I have always loved Anthony Bourdain. Anyone who either loves to cook, loves watching food shows, or has slaved away in a commercial kitchen has somewhere along the way come across Anthony Bourdain. Close to ten years ago he came out with a book called ‘Kitchen Confidential’ where he blew the lid off of life in New York kitchens and he hasn’t looked back since. Either you love him or you hate him but he always has this refreshing voice, a tell it like it is way about him. His first language isn’t English but ‘Kitchenlish’ a cross between English, a dozen ethnic languages and a ton of profanity, all of which is exactly what you’d find in any urban kitchen. And now after so many years on the road, a half dozen books about food, having left kitchen duties behind, become a father, and, in general, having done quite well for someone who started out as a junkie dishwasher, he’s come out with another bio entitled ‘Medium Raw,’ a Part 2 to Kitchen Confidential in which this bad boy of cuisine has grown up (a little).
Michael Steh, a Toronto chef, recently asked him:
Q: What’s the meaning behind the title of your book, Medium Raw: A Bloody Valentine to the World of Food and the People Who Cook?
A: It’s a non-sequitur. You can’t be both. [Medium raw] doesn’t exist. It’s a book about mixed emotions. It’s a book about arguing with myself. It’s a book coming to terms with the fact that I’m not a line cook anymore. People keep reading Kitchen Confidential and I’m not writing about the world anymore from the point-of-view of a guy standing in a kitchen. I thought it was a good and catchy title but descriptive in its own way. Read more from this interview here:
Medium Raw is exactly that, a book with mixed emotions about a guy who notices the contradictions his life has been filled with, marvels at it, rails against many things still and, in the end, still celebrates life and food. He reminisces, examines, tells some of his hilarious anecdotes and, of course, creates a few waves.
“…like me, they were summoned by a trusted friend to this late-night meeting at this celebrated New York restaurant for ambiguous reasons under conditions of utmost secrecy. They have been told, as I was, not to tell anyone of this gathering. It goes without saying that none of us will blab about this later.
Well … I guess that’s not exactly true.” I won’t tell you why all these famous chefs were summoned for.
It takes us a while to get around the older Bourdain. We’re so used to the chain smoking, cognac drinking, uncensored chef from Kitchen Confidential that this guy, who writes about working for the Food Network, his (new-found) daughter, giving up smoking, etc., seems a little like a stranger. But I’m certain five minutes of conversation with him would still be worth five hundred with someone else.
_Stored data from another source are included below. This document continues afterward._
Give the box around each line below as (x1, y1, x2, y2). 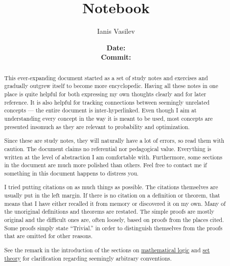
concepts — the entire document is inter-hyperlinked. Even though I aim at (4, 106, 197, 114)
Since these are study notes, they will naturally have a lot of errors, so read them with (4, 136, 225, 145)
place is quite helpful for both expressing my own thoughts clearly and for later (4, 90, 207, 98)
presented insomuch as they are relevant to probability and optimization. (4, 122, 190, 131)
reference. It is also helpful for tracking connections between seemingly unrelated (4, 98, 210, 106)
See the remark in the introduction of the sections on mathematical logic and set (4, 245, 210, 254)
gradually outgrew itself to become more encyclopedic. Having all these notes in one (4, 82, 218, 90)
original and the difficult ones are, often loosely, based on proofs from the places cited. (4, 215, 224, 223)

If you want something light to read, you got it. If you want something a little scandalous, you got it. And most of all, if you want something to inspire you to do something new with food … you got it. His thoughts on local food vs. making a living are interesting. He just doesn’t shy away from anything but I will say this, anyone who wants the young Bourdain isn’t going to get it. On the other hand anyone who has a love of food and travel, or has worked in the catering industry should read one Bourdain book. You owe it to yourselves, even if it’s to let you know you’re not alone in that lousy kitchen life.
Some people could say his words are now stale, the bad boy gone and Bourdain probably wouldn’t even care very much. It’s not like he’s completely transformed, he evens states:
“I wasn’t the sort of person to look back in puzzlement and regret, wondering where I might have gone wrong. I never blamed bad choices …”
I dare anyone to read one of his books and not be inspired to cook something. It’s not possible.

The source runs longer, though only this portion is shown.